**ABOUT THIS TASK**
Line by line, please look for the word "between" in the following records, then copy each line you find it in.

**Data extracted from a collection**
+ + + + +
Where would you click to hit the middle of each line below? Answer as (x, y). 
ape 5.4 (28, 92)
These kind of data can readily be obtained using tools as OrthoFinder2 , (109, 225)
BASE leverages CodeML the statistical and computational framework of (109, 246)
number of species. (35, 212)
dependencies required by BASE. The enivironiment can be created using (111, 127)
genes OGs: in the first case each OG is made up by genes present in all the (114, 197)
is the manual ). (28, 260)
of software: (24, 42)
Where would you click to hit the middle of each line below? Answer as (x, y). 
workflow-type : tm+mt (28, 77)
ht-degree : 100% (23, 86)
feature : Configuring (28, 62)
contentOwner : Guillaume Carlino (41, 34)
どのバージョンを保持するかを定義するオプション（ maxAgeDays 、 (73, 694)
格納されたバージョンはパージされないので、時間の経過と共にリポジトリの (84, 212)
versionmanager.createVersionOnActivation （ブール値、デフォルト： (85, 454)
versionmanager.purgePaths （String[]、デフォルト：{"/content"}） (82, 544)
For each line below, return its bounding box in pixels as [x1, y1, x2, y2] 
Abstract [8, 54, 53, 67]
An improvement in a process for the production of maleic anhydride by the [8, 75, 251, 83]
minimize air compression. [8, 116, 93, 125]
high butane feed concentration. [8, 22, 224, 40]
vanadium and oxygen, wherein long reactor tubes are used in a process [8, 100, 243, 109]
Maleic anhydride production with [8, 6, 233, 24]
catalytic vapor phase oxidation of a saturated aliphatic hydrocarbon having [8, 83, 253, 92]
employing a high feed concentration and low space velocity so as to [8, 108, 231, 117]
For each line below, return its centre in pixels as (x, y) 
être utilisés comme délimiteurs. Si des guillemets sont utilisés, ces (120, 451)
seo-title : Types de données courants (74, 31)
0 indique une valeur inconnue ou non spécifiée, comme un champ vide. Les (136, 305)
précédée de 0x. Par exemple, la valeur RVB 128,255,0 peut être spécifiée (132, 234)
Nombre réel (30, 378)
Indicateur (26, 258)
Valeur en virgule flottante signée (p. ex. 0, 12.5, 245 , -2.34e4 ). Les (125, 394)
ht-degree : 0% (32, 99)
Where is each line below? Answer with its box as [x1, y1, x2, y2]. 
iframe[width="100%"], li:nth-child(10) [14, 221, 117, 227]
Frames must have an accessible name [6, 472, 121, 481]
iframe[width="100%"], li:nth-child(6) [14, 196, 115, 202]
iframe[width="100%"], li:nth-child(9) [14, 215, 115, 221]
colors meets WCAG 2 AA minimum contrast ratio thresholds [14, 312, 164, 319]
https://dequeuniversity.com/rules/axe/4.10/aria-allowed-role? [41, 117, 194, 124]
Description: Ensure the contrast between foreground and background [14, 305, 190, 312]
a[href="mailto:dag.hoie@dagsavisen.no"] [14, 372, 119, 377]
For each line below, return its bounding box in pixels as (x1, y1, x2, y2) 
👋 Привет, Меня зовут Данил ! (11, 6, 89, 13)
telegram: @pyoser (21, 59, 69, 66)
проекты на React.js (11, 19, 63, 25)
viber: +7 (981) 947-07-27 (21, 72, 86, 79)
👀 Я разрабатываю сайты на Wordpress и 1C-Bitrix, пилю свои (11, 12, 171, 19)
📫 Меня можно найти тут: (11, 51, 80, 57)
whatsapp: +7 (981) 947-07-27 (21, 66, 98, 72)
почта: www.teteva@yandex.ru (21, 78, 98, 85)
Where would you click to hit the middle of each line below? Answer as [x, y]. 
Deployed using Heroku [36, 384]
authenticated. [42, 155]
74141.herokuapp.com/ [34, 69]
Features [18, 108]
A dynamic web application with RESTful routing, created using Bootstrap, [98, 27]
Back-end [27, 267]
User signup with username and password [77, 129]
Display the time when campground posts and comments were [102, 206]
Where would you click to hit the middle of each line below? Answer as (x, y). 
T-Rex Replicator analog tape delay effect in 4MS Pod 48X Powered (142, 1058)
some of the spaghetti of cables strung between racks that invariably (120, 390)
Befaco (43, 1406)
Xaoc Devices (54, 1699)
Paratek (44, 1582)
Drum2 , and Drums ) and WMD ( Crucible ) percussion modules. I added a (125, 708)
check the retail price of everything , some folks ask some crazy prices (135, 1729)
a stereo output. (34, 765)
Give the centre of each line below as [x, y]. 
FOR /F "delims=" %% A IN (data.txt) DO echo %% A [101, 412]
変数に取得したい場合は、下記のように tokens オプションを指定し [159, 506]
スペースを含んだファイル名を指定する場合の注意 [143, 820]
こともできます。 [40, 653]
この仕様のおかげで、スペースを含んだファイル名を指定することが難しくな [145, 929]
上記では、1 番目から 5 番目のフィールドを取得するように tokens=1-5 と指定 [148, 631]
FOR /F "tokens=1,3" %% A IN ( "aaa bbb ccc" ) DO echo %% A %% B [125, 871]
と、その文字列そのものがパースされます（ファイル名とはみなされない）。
+ + + + +
**EXERCISE RESPONSE**
Description: Ensure the contrast between foreground and background [14, 305, 190, 312]
some of the spaghetti of cables strung between racks that invariably (120, 390)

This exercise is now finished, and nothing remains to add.